Could you say how many lines in the entries contain the string "plan"? Give only that number.

[Data items]
========================================

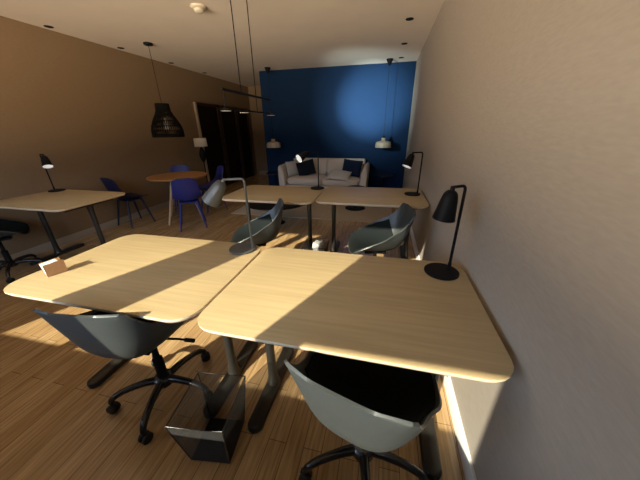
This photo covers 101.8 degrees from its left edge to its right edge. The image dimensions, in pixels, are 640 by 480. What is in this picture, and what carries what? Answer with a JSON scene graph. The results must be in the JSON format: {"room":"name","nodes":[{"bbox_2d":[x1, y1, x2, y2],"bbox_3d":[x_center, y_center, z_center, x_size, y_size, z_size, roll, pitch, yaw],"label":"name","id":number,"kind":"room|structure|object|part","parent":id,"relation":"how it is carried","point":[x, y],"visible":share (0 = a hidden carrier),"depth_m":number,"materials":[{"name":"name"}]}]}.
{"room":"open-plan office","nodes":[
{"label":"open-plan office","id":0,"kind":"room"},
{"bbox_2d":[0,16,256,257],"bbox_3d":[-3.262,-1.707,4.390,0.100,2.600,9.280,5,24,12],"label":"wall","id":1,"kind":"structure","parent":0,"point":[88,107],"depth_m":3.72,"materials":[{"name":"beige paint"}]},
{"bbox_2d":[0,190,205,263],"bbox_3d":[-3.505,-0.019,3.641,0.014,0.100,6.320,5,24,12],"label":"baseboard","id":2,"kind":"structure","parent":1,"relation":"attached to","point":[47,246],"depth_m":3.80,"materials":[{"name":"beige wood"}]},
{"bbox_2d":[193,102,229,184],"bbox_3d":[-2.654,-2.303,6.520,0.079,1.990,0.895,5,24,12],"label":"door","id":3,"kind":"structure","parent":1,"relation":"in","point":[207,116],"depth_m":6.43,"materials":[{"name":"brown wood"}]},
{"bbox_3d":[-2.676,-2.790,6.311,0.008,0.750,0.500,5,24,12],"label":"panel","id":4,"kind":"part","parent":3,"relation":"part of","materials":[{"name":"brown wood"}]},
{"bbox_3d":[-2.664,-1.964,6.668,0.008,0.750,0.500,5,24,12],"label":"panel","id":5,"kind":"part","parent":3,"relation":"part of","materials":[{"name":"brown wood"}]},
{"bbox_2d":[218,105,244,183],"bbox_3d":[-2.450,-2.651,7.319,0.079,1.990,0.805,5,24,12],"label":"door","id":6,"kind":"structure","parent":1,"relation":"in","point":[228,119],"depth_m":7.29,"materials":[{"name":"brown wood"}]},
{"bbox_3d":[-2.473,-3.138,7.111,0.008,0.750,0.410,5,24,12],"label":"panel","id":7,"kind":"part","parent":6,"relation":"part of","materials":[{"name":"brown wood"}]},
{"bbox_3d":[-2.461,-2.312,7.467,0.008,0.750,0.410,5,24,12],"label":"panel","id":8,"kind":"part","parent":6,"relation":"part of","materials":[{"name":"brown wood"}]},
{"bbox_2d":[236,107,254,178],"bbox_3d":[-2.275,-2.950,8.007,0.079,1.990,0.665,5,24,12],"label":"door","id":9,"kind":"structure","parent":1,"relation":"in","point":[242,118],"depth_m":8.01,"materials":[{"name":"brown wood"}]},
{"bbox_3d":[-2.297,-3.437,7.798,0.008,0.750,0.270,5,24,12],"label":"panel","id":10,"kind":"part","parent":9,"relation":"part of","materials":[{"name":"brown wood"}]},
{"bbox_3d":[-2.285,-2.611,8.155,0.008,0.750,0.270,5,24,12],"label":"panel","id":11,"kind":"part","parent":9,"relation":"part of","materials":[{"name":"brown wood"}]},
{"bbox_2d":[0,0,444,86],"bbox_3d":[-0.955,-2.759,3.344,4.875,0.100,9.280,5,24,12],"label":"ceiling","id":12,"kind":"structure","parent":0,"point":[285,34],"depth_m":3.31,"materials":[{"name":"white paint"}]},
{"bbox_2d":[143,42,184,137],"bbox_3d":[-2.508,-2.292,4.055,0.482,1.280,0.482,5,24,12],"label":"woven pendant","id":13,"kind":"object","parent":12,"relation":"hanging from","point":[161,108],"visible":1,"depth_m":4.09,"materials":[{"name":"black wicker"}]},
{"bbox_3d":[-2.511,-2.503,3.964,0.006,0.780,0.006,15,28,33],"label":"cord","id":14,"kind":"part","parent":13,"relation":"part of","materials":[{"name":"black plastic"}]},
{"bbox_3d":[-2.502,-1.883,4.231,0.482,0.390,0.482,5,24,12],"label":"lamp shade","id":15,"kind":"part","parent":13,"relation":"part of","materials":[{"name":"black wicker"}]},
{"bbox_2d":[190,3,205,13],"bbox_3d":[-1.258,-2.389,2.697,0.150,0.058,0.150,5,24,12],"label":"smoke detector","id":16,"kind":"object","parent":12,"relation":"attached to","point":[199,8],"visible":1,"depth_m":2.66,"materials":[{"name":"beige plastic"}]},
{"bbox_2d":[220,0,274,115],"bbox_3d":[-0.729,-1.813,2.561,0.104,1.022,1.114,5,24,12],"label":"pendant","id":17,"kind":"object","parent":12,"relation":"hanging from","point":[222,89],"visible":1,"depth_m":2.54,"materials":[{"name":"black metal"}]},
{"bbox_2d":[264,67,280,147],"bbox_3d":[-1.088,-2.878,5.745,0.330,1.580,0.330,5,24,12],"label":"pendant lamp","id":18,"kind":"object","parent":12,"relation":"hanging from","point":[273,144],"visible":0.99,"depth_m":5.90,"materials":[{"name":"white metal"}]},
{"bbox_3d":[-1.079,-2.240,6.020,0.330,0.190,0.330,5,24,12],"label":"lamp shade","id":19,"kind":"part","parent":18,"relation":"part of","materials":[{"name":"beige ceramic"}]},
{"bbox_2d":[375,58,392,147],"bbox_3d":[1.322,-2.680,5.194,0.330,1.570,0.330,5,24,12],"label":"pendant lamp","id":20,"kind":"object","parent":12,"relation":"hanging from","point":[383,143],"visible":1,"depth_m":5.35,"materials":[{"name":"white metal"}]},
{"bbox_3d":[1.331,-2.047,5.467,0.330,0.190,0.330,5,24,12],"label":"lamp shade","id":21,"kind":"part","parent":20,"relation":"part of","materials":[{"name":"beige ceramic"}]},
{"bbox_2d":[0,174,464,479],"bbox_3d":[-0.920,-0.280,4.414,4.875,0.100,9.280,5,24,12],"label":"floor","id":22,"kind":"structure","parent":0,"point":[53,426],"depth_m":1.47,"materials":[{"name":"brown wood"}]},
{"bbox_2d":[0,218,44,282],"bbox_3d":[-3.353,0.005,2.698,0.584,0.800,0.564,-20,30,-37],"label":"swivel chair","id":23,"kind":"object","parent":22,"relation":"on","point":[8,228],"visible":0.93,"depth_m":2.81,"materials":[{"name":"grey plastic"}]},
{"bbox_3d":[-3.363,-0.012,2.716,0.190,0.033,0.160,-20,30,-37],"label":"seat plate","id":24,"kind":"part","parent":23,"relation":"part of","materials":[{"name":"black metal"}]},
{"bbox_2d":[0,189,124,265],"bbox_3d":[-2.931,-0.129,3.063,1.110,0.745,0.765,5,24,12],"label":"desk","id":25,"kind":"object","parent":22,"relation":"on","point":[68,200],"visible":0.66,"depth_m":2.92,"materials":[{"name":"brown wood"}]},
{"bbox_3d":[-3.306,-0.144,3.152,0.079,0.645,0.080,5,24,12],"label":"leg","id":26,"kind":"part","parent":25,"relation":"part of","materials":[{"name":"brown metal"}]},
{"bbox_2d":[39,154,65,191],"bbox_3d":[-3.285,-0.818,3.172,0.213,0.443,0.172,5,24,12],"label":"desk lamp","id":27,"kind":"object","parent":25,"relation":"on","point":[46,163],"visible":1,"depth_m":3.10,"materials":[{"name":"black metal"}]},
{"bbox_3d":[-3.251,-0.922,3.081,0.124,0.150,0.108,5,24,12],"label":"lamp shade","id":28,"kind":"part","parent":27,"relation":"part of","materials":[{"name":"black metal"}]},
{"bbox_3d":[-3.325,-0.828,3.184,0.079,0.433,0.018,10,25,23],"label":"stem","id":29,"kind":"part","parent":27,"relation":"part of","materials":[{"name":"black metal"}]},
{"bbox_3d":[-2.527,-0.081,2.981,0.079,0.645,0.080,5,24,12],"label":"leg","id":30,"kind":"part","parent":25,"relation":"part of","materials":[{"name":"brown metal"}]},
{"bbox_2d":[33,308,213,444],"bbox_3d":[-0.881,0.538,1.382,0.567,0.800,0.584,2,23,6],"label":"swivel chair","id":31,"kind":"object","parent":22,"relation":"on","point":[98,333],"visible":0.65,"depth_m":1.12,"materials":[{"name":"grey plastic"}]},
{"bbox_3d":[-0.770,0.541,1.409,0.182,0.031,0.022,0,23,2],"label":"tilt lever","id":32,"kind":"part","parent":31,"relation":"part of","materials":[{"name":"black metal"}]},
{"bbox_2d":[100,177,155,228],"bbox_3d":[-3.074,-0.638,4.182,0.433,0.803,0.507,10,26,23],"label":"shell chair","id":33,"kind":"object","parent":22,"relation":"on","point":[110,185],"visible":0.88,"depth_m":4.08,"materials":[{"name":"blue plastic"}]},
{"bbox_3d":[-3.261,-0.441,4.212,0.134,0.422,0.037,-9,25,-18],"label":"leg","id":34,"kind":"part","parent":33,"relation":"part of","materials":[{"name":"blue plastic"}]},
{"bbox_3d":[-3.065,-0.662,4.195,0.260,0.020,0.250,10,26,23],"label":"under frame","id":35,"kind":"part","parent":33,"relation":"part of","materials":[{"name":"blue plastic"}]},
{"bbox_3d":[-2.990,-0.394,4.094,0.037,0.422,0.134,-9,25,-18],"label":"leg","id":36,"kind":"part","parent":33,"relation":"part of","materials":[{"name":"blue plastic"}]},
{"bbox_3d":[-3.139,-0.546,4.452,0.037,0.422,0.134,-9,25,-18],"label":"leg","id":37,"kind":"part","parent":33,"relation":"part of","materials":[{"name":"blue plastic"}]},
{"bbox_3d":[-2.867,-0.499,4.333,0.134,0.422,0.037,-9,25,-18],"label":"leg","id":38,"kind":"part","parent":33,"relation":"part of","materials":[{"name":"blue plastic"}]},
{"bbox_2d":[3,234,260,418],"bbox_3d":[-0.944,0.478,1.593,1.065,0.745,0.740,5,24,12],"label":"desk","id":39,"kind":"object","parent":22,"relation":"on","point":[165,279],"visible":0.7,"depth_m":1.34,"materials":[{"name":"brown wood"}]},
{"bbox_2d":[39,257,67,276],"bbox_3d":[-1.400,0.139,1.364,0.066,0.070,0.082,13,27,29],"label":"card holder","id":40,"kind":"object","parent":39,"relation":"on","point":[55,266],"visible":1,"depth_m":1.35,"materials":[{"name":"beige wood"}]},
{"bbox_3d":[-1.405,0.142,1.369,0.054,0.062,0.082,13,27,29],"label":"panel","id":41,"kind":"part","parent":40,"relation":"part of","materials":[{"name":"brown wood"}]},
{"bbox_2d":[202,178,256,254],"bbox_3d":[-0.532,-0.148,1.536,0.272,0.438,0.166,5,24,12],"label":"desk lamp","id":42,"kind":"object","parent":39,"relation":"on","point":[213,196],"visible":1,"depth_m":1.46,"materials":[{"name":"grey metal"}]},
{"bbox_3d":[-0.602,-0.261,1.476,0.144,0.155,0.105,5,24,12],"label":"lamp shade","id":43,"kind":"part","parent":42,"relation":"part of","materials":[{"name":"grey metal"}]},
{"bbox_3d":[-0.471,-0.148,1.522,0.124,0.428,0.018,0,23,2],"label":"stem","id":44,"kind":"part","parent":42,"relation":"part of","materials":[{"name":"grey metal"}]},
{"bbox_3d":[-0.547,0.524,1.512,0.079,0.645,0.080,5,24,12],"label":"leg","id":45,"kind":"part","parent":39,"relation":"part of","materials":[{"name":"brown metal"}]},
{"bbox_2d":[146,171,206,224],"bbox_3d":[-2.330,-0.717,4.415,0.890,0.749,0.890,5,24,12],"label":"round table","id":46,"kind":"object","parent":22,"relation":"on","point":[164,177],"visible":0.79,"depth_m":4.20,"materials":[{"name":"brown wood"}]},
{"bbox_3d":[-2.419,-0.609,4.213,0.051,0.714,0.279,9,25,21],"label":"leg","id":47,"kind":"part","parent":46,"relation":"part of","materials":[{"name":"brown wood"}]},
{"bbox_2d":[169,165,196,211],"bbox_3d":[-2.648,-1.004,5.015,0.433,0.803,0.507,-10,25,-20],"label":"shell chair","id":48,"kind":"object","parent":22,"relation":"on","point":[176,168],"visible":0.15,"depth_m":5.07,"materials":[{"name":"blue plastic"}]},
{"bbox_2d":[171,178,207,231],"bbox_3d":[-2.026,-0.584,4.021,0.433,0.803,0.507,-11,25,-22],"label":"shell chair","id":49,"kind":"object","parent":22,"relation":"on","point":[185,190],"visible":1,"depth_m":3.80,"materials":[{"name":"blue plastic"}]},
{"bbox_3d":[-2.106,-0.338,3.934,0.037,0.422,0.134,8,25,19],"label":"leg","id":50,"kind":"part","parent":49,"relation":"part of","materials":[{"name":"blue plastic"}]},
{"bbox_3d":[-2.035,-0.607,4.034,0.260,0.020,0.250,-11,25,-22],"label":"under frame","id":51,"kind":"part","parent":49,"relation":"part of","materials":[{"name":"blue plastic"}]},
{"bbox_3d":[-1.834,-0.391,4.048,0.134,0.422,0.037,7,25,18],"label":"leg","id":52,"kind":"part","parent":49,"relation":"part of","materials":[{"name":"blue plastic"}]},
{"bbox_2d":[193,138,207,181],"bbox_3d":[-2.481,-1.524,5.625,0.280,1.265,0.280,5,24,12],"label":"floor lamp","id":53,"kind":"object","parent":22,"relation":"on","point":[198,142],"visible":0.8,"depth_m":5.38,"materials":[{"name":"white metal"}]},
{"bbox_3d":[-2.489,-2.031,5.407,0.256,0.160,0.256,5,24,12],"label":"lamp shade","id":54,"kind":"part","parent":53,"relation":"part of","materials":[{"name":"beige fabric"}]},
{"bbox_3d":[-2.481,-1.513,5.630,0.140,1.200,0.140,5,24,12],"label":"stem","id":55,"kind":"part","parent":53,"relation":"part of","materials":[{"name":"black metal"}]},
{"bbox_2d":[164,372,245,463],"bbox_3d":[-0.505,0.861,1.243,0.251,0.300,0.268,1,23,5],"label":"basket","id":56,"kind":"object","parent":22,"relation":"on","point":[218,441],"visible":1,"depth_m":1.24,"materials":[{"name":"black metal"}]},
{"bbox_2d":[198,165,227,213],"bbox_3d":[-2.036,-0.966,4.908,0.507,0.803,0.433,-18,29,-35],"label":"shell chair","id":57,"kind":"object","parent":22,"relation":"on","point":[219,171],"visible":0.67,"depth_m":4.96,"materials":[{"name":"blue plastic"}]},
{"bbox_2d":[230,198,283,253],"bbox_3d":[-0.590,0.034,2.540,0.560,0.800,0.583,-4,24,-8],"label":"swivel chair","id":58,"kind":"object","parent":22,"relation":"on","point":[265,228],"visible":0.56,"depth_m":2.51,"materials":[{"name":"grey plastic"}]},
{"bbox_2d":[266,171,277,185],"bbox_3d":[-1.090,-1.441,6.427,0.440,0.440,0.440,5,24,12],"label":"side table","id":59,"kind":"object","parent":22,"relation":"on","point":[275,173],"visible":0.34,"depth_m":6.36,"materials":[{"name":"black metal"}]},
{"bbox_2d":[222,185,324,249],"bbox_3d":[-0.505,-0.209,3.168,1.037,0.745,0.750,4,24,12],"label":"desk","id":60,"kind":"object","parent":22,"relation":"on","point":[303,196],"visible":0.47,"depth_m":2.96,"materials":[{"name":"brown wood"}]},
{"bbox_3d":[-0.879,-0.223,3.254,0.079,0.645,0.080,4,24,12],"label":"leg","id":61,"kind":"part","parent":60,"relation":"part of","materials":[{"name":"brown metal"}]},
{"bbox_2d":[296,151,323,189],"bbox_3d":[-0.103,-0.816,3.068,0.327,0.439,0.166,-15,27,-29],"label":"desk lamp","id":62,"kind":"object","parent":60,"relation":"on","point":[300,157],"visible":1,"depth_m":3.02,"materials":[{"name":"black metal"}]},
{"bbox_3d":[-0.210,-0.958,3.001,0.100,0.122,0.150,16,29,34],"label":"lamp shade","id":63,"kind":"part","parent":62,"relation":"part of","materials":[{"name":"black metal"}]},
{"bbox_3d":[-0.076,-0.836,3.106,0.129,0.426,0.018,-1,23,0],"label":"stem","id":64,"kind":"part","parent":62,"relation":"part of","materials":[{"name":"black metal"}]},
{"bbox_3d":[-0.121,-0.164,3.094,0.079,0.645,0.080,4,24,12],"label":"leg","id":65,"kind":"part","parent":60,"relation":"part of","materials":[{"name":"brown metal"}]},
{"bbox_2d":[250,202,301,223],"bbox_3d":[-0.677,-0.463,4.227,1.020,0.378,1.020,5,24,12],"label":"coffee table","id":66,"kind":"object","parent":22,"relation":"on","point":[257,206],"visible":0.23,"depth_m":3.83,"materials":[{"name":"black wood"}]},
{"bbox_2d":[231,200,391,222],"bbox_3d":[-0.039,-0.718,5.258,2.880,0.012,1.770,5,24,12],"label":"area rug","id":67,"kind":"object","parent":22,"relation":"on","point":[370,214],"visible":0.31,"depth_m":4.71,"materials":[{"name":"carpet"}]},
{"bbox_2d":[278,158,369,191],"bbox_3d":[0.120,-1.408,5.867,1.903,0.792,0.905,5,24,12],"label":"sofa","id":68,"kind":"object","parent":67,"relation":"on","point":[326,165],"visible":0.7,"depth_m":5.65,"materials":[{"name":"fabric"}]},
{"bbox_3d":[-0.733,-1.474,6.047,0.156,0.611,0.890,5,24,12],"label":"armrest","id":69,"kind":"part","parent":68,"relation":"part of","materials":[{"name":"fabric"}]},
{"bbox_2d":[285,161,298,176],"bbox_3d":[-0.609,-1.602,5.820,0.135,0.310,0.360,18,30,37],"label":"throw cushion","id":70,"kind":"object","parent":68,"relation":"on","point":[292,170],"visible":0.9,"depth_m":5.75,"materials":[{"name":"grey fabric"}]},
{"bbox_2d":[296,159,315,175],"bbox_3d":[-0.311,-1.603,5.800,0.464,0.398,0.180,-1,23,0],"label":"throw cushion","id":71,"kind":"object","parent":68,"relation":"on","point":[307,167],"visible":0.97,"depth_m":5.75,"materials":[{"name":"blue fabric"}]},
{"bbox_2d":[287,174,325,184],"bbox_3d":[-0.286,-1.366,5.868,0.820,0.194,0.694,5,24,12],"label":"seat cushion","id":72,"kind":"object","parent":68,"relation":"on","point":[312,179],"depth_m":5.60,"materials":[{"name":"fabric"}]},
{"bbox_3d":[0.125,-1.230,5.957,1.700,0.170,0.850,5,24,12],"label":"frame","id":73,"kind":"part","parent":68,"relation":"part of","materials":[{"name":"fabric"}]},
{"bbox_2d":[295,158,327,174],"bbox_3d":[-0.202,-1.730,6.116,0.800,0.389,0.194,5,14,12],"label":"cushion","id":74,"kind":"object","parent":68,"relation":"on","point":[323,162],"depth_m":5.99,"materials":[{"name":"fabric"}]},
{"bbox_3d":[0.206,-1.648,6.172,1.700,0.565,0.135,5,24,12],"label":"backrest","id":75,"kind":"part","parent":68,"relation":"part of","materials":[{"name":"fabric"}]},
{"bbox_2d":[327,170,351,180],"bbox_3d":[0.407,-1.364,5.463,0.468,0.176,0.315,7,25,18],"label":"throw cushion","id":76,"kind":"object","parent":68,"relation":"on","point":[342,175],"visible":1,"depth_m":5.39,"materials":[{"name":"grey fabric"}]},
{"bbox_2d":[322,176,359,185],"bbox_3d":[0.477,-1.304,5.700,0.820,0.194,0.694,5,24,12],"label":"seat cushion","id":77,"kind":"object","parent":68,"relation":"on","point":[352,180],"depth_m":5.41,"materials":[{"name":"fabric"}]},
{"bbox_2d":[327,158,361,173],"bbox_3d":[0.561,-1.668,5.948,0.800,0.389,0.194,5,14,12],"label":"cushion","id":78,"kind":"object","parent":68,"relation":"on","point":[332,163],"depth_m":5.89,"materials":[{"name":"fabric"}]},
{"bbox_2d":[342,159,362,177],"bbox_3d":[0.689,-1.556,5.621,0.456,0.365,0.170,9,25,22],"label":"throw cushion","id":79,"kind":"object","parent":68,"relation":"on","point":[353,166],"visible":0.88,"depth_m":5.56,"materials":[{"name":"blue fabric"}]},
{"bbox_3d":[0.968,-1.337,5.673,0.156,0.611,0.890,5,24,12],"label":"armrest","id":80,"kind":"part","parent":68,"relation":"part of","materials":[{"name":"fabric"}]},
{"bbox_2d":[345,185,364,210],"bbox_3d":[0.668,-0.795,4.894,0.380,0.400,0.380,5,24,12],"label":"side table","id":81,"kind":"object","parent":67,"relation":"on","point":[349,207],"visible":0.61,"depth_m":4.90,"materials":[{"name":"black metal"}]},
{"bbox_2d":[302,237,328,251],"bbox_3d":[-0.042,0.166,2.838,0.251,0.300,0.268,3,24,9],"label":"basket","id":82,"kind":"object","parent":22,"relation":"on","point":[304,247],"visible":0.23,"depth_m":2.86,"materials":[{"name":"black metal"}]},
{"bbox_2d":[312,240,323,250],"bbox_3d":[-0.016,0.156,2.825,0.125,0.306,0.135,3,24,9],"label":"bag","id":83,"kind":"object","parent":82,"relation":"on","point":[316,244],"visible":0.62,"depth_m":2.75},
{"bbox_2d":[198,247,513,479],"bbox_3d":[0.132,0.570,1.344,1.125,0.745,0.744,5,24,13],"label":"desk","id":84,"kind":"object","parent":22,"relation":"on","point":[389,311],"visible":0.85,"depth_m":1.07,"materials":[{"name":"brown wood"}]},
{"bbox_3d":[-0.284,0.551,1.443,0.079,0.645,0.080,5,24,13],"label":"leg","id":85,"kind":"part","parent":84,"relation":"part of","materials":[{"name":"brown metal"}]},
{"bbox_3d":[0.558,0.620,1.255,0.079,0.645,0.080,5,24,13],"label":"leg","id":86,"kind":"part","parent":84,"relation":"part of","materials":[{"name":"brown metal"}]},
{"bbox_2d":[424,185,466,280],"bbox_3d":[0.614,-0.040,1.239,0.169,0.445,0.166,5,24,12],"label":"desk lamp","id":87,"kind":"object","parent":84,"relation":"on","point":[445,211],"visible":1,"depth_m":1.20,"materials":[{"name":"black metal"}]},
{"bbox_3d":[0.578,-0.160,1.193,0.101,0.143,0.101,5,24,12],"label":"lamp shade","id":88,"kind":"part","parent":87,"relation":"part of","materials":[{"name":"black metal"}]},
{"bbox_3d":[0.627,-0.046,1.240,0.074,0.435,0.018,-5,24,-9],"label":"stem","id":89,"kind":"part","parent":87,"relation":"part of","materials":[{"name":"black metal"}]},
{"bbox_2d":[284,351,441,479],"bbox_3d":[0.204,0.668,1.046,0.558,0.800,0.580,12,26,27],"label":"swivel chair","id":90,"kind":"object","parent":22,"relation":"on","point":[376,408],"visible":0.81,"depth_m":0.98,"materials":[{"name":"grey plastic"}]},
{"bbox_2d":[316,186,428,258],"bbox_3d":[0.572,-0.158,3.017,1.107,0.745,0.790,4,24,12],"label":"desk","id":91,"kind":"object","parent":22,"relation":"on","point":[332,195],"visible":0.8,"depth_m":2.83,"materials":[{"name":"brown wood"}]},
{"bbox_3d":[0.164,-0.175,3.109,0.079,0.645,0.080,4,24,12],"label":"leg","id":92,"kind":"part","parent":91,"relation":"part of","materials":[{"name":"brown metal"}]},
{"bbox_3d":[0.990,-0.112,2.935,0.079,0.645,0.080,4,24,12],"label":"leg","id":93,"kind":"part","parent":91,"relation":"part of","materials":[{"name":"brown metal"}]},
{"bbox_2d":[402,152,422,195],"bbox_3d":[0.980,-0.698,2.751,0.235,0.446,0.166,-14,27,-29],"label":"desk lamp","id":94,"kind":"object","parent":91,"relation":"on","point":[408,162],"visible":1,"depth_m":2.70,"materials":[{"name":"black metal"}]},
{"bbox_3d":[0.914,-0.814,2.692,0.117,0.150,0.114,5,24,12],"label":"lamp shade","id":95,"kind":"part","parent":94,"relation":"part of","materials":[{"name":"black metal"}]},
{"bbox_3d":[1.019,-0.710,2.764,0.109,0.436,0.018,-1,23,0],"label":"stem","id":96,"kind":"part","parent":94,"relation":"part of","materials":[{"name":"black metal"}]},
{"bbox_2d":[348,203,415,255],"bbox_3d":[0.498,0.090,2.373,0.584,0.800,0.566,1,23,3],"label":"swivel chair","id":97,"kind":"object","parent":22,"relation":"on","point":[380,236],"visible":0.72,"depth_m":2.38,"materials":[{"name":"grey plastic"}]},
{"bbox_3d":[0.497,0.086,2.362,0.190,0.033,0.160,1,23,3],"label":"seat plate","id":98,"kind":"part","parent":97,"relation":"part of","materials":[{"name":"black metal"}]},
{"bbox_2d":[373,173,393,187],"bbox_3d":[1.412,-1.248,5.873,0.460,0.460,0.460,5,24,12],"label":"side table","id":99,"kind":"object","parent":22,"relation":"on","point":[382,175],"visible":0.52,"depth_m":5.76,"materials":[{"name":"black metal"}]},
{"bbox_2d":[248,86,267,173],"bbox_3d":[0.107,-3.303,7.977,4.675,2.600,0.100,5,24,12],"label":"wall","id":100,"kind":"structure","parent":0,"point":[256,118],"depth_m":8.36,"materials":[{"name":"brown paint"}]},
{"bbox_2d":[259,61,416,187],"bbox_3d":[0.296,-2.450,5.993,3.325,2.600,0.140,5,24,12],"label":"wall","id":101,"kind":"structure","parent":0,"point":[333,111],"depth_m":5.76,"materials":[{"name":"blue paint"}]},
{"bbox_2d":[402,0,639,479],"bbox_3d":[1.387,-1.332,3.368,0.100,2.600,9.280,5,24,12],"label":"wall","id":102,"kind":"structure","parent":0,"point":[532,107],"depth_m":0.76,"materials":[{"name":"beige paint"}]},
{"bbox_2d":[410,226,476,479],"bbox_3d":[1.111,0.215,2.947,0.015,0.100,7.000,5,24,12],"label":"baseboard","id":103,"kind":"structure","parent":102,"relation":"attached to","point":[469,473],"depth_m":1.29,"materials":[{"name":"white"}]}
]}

========================================

• _Exercise answer_
2